With each of the last three festivals packing out the Century Center with a standing-room only crowd of more than 500 people, it stands to reason that quite a few people will be around to experience the spectrum.

And it’s out of the diverse range of films that the festival gives out awards. In addition to the traditional first, second and third place overall awards, the festival gives out awards in a selection of other categories such as best student film and an honor for best film as voted on by the audience.

To choose the top honors, the films are consolidated down into a list of contenders that are then screened for a blue ribbon panel that makes the decisions. This year 14 movies made this screening.

But for the filmmakers participating, the Carrboro Film Festival is about a lot more than awards.

“You really get an idea of what’s happening on the ground versus if you go to a bigger film festival,” said Prem, who has two films in this year’s event and was on last year’s selection committee.

“Even Full Frame, that is more broad and talking about subjects that have to do with what’s happening around the world. With the Carrboro Film Festival it’s what’s happening here, what’s happening in Carrboro, what’s happening in Chapel Hill. What’s happening in the Orange County area.”

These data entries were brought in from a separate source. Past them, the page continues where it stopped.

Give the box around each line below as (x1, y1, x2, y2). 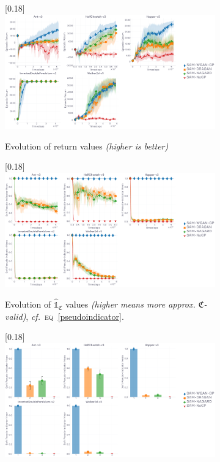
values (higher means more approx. (65, 298, 196, 311)
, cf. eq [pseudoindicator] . (26, 309, 124, 322)
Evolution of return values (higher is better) (5, 139, 169, 152)
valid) (5, 309, 26, 322)
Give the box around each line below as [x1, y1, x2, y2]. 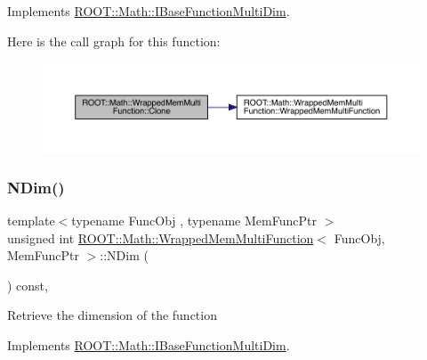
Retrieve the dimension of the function [7, 306, 217, 324]
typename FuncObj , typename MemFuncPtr [71, 211, 317, 230]
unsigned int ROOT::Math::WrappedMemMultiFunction [7, 228, 314, 247]
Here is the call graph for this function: [7, 31, 221, 50]
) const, [7, 275, 48, 294]
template [7, 211, 55, 230]

“Every time I go to the festival I get informed in some way. I’m not aware of some artist or I’m not aware of some cool thing here, and I get some information about it, which is great.”

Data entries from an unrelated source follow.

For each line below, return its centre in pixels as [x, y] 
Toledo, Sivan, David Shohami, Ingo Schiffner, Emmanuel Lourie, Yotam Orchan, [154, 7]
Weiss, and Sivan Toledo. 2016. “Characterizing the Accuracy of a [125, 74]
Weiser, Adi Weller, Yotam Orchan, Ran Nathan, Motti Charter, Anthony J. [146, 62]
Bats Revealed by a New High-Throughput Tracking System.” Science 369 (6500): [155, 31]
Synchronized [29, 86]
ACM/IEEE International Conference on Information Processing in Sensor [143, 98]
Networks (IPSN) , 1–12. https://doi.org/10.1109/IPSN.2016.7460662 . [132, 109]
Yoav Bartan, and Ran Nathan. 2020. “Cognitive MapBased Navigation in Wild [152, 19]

It’s this kind of local focus that Lauterer said makes her festival stand out, speaking to how participants indicated such to her at last year’s after party.

“I had a couple filmmakers come up to me and tell me, ‘you know this is my favorite film festival I’ve ever been involved in,’” she said. “And I thought, ‘Oh, this, our little homegrown, grassroots, community film festival, and we’re having people say that.’”

Attend the event

Sunday, Nov. 22, 2009

Carrboro Century Center

Tickets: $5

Schedule of events:

1 p.m. Doors open     

1:20 p.m. Welcome by Film  Festival Selection Committee Chairwoman Selena Lauterer

1:30 p.m. Film Block 1 featuring “Fait” by Chris Crutchfield, “Blood and Thunder” by Tobias Strech, “No Time for Liela” by Ismail Abdelkhalek, “Baby Steps” by Malaika Handa, “Ichteopolis” by Andre Silva, “Anzina Mirage” by Matt Hedt, “A Walkthru with Kathleen Connally” by Ajit Anthony Prem, “Stuck” by Banks Helfrich, “Sylvia and George” by Cara Clark and “Scattered Flurries” by Ben Knight

2:45 p.m. Film Block 2 featuring “Balance” by Debra Sea, “Elsewhere” by Natalie Fava, “The Day We’re Not Here” by Kat Keene Hogue, “Debating Coal’s Future” by Sara Peach and Chris Carmichael, “Tree” by Marc Russo, “Global Focus” by John Antonelli, Tom Dusenbery and Will Parrinello, “Mary and Jennifer” by Todd Tinkham, “Frame” by Nic Beery and “Hello Sorry Whatever” by Ajit Anthony Prem

4:30 p.m. Film Block 3* featuring “American Short” by Todd Tinkham, “Baron” by Scott Renk, “Ash Wednesday” by Jordan Barrett, “Ballerina” by Kenneth Peterson, “House in Los Osos” by Mark Cornell, “Killing Santa” by Mike Ferrell, “How to Make a Heart Beat” by Rick Dillwood and “Empty Space” by Rob Underhill and Arawind Ragupathi

6 p.m. Award presentations

6:30 p.m. After-event party at Open Eye Cafe. 

*This block contains films with adult content not recommended for children.